[Excerpts from a dataset]
^^^^^^^^
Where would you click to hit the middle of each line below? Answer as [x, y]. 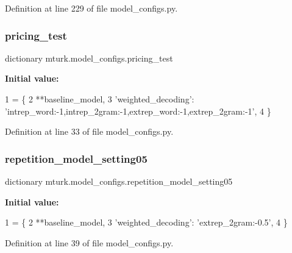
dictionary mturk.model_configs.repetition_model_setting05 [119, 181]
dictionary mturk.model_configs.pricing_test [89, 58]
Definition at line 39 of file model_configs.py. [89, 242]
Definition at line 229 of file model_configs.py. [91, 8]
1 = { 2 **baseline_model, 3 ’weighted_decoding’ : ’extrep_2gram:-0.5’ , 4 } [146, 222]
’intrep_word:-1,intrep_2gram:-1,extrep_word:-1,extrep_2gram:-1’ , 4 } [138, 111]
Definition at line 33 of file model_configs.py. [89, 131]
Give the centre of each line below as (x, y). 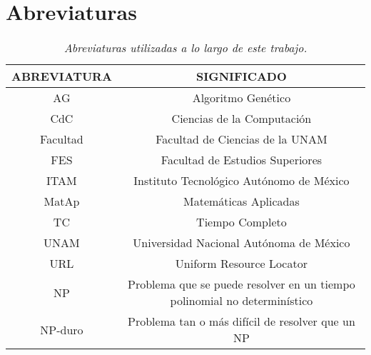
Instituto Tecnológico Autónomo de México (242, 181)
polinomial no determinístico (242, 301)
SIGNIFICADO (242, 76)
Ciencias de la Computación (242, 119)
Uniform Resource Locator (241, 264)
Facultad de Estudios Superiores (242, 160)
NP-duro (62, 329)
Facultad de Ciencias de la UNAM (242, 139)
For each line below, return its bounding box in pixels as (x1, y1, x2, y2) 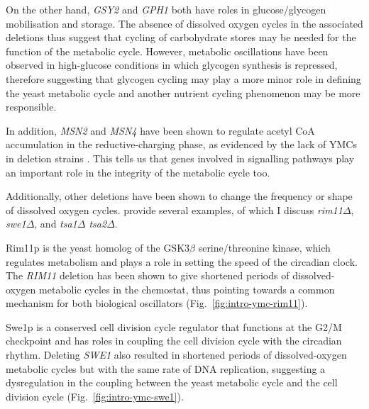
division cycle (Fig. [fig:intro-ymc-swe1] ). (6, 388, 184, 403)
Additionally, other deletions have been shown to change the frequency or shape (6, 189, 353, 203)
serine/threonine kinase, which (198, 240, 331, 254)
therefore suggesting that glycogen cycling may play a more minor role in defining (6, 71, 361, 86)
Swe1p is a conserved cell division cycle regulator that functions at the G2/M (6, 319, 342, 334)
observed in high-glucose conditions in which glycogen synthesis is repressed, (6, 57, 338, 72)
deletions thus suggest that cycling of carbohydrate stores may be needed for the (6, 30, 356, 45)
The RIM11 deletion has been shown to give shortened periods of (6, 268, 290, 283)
^^^^^^^^
Reproduce every line of the records containing the string "file".

Definition at line 39 of file model_configs.py. [89, 242]
Definition at line 229 of file model_configs.py. [91, 8]
Definition at line 33 of file model_configs.py. [89, 131]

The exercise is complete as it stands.